“Reforma”, legitimidade e
democracia*
George
Gomes Coutinho **
As reações diante da “Reforma”
Trabalhista, sendo que esta ganhou efetividade uma semana atrás, não me causam
estranheza. Ainda ocorrem debates quentes, com críticas severas por um lado e tentativas
de reafirmar positivamente os supostos benefícios das mudanças na CLT por
outro. No âmbito prático há agentes do judiciário que se recusam a tornar a
“Reforma” norma. Há os entusiastas que abraçam as modificações na legislação
acreditando que produzirão avanços significativos nas relações de trabalho
brasileiras. Contudo, hoje não irei discutir o conteúdo das mudanças. Minha
ótica será a do campo político.
O cenário descrito no parágrafo
anterior é mais um dos alertas amarelos, quase vermelhos, desde as eleições de
2014. Observadores dentro e fora do país notam que as instituições brasileiras,
tomando a conjuntura a partir de nossa última eleição presidencial, não gozam
de plena saúde. O burburinho ruidoso e as resistências no espaço público tendo
em mira a “Reforma” são mais e maus novos sinais. A legitimidade da “Reforma”,
algo que vai além da legalidade e a incorpora, está em jogo desde sua
proposição.
Que se trata de uma mudança
estrutural nas relações de trabalho da população ninguém discute. Contudo, a
opção de modificações “pelo alto”, em algo tão profundo e dotado de tamanho
impacto no cotidiano, tem produzido as reverberações que estamos assistindo.
Oras, legitimidade envolve a “dominação consentida”.

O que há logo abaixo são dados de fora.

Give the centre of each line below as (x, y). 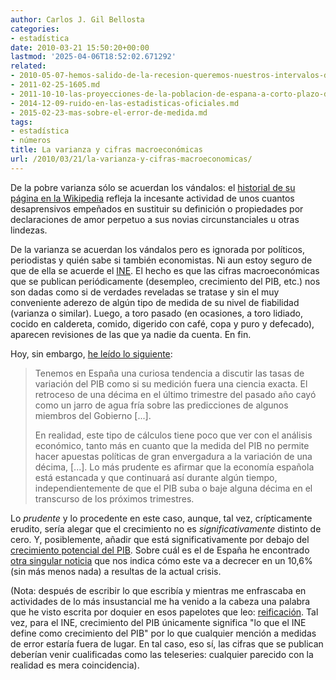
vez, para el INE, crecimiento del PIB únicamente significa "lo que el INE (158, 622)
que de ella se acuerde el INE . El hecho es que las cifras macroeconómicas (165, 270)
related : (28, 66)
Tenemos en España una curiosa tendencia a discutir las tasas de (169, 373)
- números (31, 141)
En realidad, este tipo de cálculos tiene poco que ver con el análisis (173, 435)
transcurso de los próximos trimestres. (114, 498)
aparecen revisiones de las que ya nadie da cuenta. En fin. (131, 334)
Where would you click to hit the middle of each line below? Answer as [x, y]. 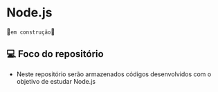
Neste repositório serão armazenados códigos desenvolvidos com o [114, 74]
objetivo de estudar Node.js [56, 81]
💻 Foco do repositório [55, 54]
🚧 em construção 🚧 [31, 32]
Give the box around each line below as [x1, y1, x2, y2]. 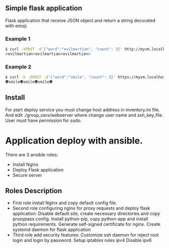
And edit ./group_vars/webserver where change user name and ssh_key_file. [5, 112, 163, 118]
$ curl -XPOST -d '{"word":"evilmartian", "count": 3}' [5, 47, 123, 52]
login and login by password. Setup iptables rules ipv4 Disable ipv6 [12, 237, 152, 243]
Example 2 [5, 63, 32, 70]
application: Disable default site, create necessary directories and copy [12, 211, 160, 217]
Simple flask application [5, 4, 82, 13]
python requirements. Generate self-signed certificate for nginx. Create [12, 221, 161, 227]
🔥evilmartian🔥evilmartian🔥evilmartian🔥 [5, 51, 91, 56]
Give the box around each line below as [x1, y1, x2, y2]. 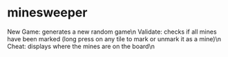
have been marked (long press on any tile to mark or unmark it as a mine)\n [7, 34, 222, 43]
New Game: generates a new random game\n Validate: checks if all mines [7, 27, 217, 36]
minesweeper [7, 5, 88, 21]
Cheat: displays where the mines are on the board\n [7, 42, 155, 50]
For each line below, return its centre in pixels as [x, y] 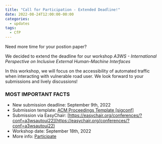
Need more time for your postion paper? [46, 47]
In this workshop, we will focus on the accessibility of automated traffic [78, 71]
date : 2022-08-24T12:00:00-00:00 [40, 14]
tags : [11, 28]
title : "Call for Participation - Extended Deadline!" [63, 10]
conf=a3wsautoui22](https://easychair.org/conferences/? [71, 121]
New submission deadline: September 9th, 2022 [61, 105]
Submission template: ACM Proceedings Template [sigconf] [73, 110]
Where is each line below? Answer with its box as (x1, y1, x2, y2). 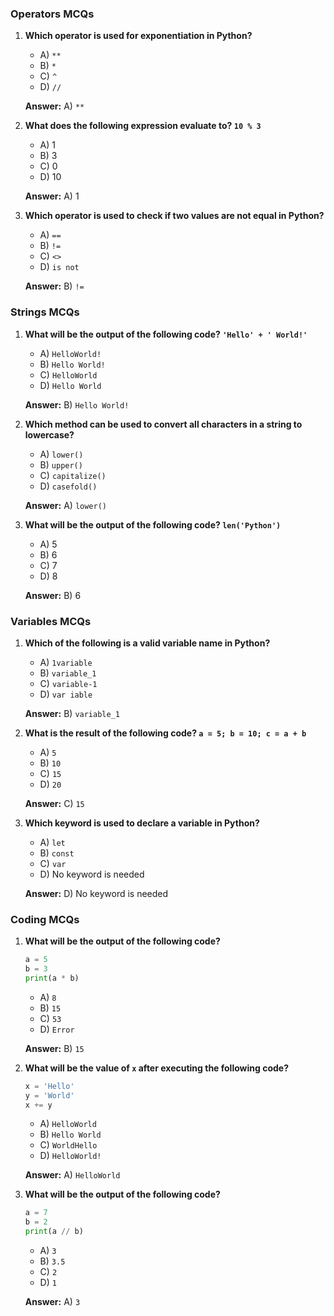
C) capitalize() (39, 469, 107, 481)
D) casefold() (39, 480, 98, 492)
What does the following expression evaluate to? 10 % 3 (24, 120, 262, 132)
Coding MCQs (10, 912, 80, 926)
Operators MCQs (10, 7, 95, 21)
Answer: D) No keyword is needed (24, 887, 169, 899)
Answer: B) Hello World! (24, 398, 130, 411)
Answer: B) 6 (24, 589, 82, 601)
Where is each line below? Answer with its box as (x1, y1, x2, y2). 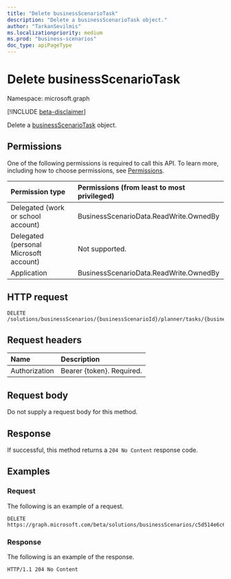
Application (10, 268, 47, 277)
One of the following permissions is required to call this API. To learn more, (7, 159, 219, 167)
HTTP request (7, 291, 69, 303)
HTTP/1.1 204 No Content (7, 566, 78, 573)
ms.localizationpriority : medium (7, 29, 103, 36)
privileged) (78, 191, 115, 201)
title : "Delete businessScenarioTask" (7, 10, 118, 17)
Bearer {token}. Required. (60, 366, 142, 376)

Para que medidas dotadas de impacto coletivo tomem corpo no cotidiano é preciso
que ocorra a aceitação, de forma ou de outra, entre os agentes. Nas
democracias, onde formalmente se impõe a via pacífica e dialógica no exercício
do poder, a legitimidade se torna um ponto ainda mais caprichoso e acresce
complexidade ao sistema. Por essa razão dificilmente as tentações autoritárias
irão desaparecer totalmente do imaginário político. Afinal, “enfiar goela
abaixo” uma medida economiza tempo e saliva.
Voltando ao debate da “Reforma”
Trabalhista, encontramos um processo de implantação sem amplo consenso formado.
Vejo este caso específico como um ensaio do que pode vir por aí no caso
previdenciário: mais uma proposta “pelo alto” que produzirá ruído. Muito ruído.
* Texto publicado em 18 de novembro de 2017 no jornal Folha da Manhã de Campos dos Goytacazes, RJ.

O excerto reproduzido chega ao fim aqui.